#### Records for this task
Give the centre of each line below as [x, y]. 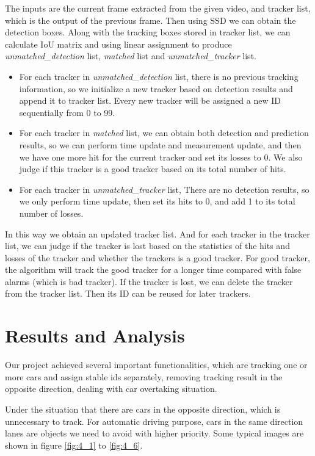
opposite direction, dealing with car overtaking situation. [111, 389]
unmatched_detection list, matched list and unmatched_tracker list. [131, 56]
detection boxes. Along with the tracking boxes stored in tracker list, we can [148, 32]
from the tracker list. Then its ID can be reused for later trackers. [128, 293]
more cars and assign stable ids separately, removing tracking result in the [144, 376]
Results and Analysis [95, 335]
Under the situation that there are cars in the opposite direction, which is [143, 409]
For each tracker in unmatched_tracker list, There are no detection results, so [164, 189]
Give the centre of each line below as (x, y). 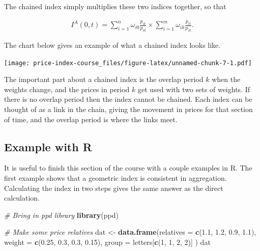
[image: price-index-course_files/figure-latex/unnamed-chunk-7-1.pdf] (128, 63)
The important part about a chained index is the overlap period (104, 79)
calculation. (22, 198)
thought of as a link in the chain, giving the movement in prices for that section (128, 109)
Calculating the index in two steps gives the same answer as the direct (114, 188)
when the (226, 79)
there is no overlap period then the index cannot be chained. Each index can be (128, 99)
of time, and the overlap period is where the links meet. (91, 119)
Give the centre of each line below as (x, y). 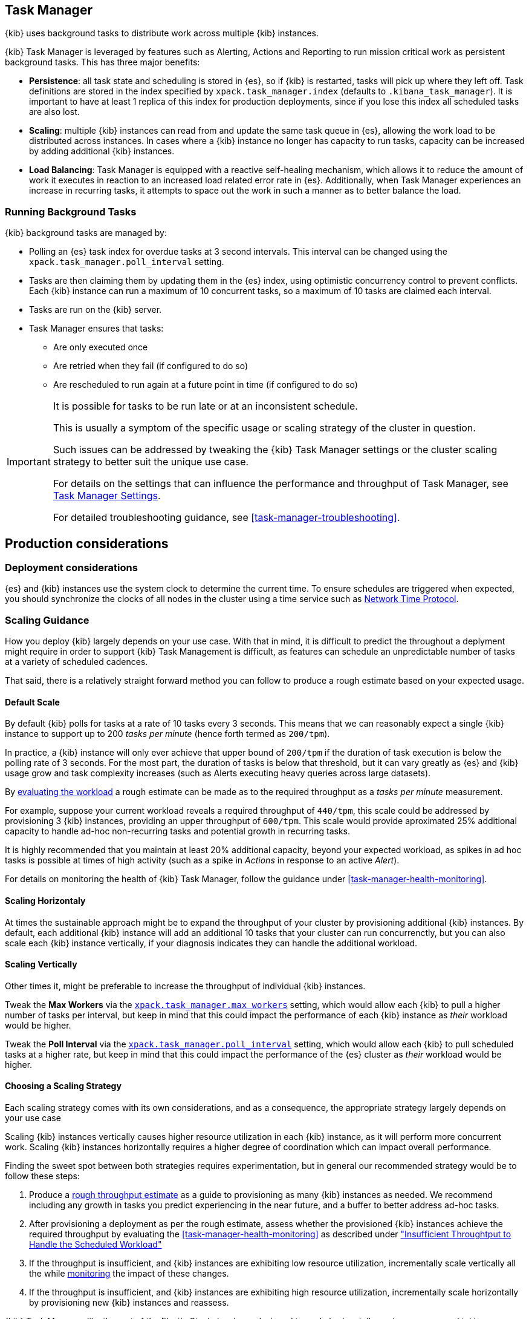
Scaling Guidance (47, 620)
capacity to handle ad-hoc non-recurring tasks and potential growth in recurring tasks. (178, 831)
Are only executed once (101, 347)
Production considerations (87, 543)
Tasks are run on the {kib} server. (96, 310)
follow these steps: (42, 1176)
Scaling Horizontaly (45, 900)
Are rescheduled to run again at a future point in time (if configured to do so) (206, 385)
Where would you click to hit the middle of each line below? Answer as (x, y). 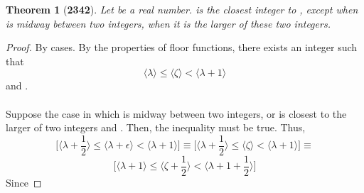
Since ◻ (24, 182)
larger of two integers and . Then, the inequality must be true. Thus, (156, 127)
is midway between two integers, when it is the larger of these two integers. (168, 23)
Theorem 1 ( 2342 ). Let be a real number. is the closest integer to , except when (182, 9)
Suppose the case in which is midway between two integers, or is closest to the (176, 113)
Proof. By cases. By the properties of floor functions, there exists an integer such (182, 47)
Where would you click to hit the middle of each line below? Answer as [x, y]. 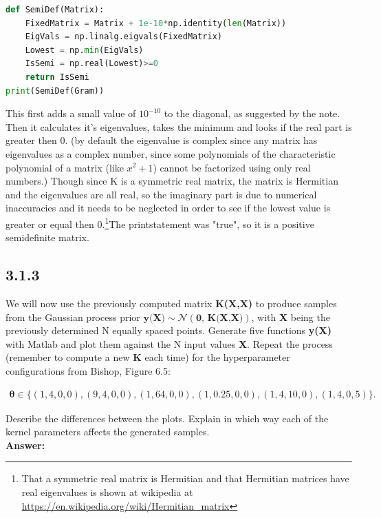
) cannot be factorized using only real [232, 167]
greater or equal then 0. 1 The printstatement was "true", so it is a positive [160, 222]
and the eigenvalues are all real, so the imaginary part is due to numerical [161, 194]
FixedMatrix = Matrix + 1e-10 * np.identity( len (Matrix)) [156, 23]
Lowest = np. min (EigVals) [84, 50]
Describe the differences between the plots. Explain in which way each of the [167, 418]
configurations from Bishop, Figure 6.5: [88, 370]
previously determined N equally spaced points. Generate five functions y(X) [168, 330]
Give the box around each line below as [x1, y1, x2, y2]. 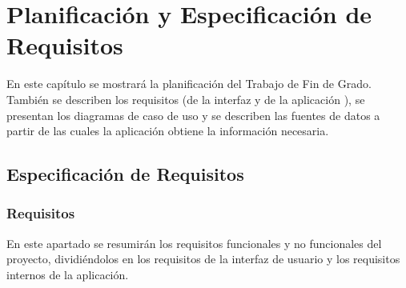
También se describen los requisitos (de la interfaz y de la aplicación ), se [6, 90, 365, 107]
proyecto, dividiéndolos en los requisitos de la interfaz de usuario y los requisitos [6, 250, 400, 267]
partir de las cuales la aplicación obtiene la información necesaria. [6, 122, 329, 139]
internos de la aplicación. [6, 266, 129, 282]
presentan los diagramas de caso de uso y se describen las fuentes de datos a [6, 106, 380, 123]
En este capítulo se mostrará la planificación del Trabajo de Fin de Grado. [6, 75, 372, 92]
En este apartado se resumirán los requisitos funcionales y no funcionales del [6, 234, 382, 251]
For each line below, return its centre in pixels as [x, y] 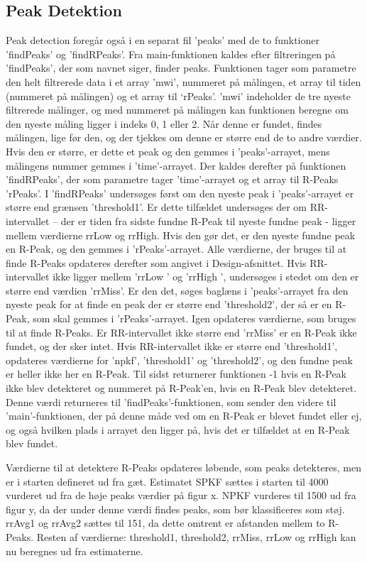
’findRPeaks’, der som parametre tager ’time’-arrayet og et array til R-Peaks [172, 179]
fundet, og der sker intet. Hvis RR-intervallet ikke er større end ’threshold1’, [172, 346]
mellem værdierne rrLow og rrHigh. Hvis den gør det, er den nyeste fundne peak [181, 235]
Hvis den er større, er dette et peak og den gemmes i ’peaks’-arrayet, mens [168, 151]
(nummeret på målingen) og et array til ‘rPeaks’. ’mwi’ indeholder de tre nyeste [178, 95]
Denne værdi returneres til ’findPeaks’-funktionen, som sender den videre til [171, 401]
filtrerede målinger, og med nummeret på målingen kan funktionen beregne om [177, 110]
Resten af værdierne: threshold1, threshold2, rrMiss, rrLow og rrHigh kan [196, 536]
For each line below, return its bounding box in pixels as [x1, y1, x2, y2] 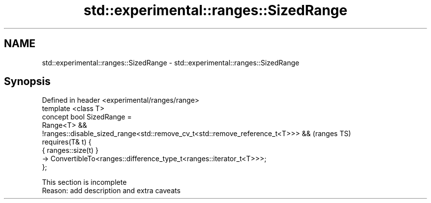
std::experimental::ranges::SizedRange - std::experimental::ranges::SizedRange [42, 58, 300, 67]
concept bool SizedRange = [42, 113, 132, 121]
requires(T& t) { [42, 138, 92, 146]
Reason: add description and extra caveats [42, 186, 181, 195]
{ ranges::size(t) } [42, 146, 99, 155]
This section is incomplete [42, 178, 127, 187]
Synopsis [4, 75, 51, 88]
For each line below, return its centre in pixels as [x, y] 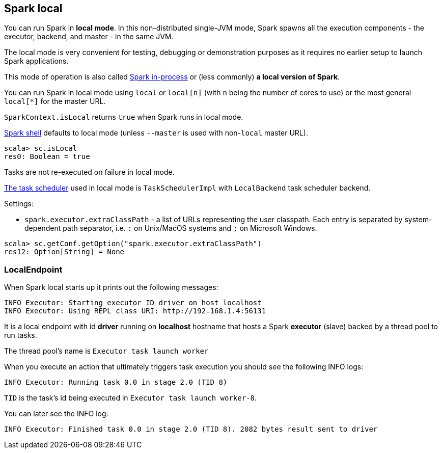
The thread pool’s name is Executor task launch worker [106, 351]
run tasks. [21, 335]
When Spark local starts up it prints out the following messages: [111, 287]
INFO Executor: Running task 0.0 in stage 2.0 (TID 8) [116, 382]
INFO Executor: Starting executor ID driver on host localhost [133, 303]
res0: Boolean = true [47, 157]
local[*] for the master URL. [55, 101]
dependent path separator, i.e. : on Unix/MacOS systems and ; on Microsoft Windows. [171, 228]
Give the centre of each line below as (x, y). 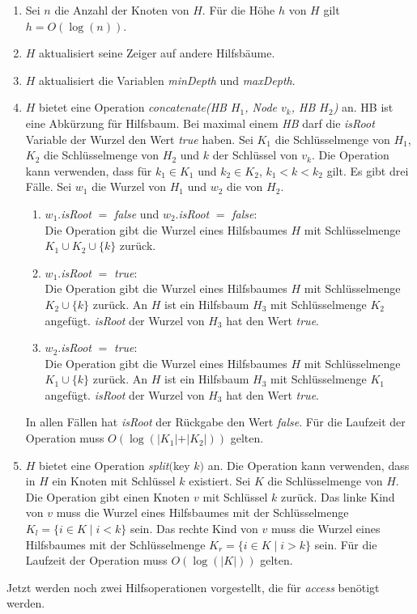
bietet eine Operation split (104, 465)
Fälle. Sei (49, 186)
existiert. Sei (220, 481)
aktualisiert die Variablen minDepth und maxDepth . (167, 80)
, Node (261, 107)
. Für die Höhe (238, 10)
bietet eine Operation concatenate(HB (133, 107)
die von (245, 186)
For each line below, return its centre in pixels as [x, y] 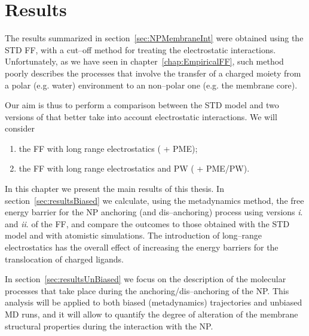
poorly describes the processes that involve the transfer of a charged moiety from [153, 73]
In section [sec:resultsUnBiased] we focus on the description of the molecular [146, 279]
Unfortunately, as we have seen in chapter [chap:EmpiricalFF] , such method [144, 61]
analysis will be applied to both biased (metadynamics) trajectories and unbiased [154, 302]
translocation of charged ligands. [64, 259]
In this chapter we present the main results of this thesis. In [114, 189]
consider [20, 128]
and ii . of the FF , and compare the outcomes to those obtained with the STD [147, 223]
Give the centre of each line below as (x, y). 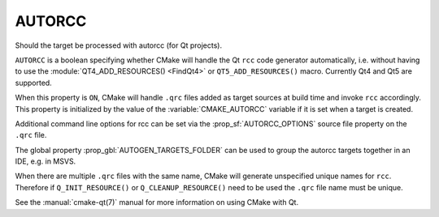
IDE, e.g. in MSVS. (46, 161)
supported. (33, 83)
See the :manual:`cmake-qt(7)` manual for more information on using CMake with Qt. (157, 202)
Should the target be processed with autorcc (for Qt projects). (119, 45)
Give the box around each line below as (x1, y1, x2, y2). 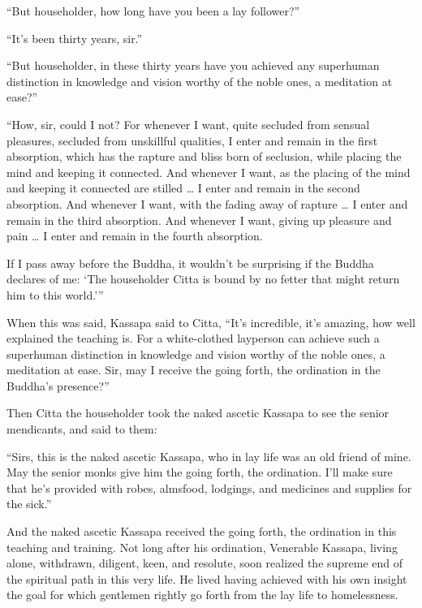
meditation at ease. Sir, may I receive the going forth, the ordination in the (6, 361, 381, 378)
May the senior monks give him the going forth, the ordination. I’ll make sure (6, 464, 393, 481)
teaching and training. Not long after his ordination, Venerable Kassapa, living (6, 538, 398, 555)
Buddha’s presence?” (6, 377, 110, 394)
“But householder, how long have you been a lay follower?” (6, 2, 300, 19)
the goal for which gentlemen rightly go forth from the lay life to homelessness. (6, 586, 398, 603)
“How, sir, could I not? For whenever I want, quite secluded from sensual (6, 115, 370, 132)
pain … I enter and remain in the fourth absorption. (6, 227, 263, 244)
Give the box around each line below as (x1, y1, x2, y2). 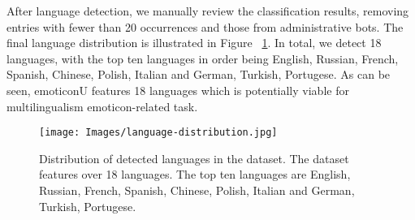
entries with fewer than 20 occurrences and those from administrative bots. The (6, 18, 404, 35)
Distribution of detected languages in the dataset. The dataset (39, 149, 349, 166)
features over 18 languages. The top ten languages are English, (39, 166, 351, 183)
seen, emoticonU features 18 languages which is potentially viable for (6, 81, 349, 98)
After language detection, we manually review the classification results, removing (6, 2, 409, 19)
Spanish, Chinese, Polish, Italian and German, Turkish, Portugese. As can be (6, 66, 391, 83)
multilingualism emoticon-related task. (6, 97, 198, 114)
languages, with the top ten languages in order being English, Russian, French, (6, 50, 399, 67)
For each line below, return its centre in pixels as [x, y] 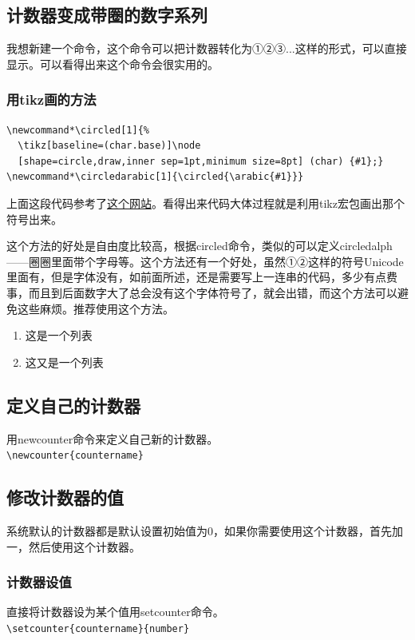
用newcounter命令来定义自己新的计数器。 [113, 438]
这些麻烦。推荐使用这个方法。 [95, 308]
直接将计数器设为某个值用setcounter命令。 [115, 612]
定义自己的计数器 [73, 405]
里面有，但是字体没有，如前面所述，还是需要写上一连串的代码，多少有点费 [202, 277]
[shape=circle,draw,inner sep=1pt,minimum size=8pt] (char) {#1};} [201, 161]
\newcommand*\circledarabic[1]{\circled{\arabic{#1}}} [155, 177]
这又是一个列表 [64, 362]
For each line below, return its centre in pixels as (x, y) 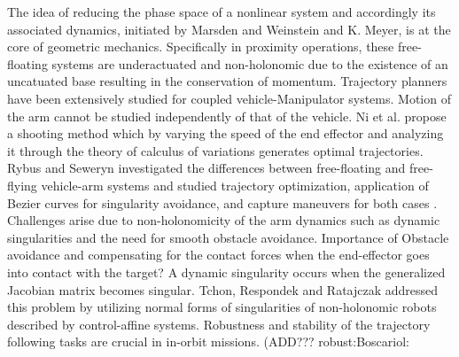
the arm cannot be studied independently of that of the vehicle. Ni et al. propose (227, 116)
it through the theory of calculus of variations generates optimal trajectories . (215, 150)
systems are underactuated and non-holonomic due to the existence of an (250, 63)
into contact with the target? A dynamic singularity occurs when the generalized (226, 272)
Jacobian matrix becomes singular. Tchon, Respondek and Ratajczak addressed (223, 289)
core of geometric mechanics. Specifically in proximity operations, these (201, 47)
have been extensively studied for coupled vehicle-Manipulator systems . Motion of (229, 98)
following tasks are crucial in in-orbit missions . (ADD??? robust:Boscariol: (209, 341)
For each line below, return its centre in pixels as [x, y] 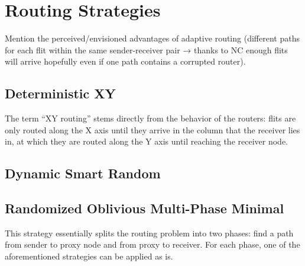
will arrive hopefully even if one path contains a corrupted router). [125, 61]
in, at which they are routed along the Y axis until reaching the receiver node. [146, 141]
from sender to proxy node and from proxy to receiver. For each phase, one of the [152, 244]
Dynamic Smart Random [83, 173]
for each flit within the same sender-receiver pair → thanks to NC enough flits [146, 49]
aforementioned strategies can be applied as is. [89, 256]
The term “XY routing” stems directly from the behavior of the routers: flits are [150, 118]
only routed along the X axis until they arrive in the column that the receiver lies [152, 129]

#### Task item
Look above for the line with "configurations from Bishop, Figure" and copy exactly from it through the line with "(nummeret på målingen)", both included. Omit the pictures.

#### Output of the task
configurations from Bishop, Figure 6.5: [88, 370]
previously determined N equally spaced points. Generate five functions y(X) [168, 330]
Give the box around each line below as [x1, y1, x2, y2]. 
También se describen los requisitos (de la interfaz y de la aplicación ), se [6, 90, 365, 107]
proyecto, dividiéndolos en los requisitos de la interfaz de usuario y los requisitos [6, 250, 400, 267]
partir de las cuales la aplicación obtiene la información necesaria. [6, 122, 329, 139]
internos de la aplicación. [6, 266, 129, 282]
presentan los diagramas de caso de uso y se describen las fuentes de datos a [6, 106, 380, 123]
En este capítulo se mostrará la planificación del Trabajo de Fin de Grado. [6, 75, 372, 92]
En este apartado se resumirán los requisitos funcionales y no funcionales del [6, 234, 382, 251]
For each line below, return its centre in pixels as [x, y] 
’findRPeaks’, der som parametre tager ’time’-arrayet og et array til R-Peaks [172, 179]
fundet, og der sker intet. Hvis RR-intervallet ikke er større end ’threshold1’, [172, 346]
mellem værdierne rrLow og rrHigh. Hvis den gør det, er den nyeste fundne peak [181, 235]
Hvis den er større, er dette et peak og den gemmes i ’peaks’-arrayet, mens [168, 151]
(nummeret på målingen) og et array til ‘rPeaks’. ’mwi’ indeholder de tre nyeste [178, 95]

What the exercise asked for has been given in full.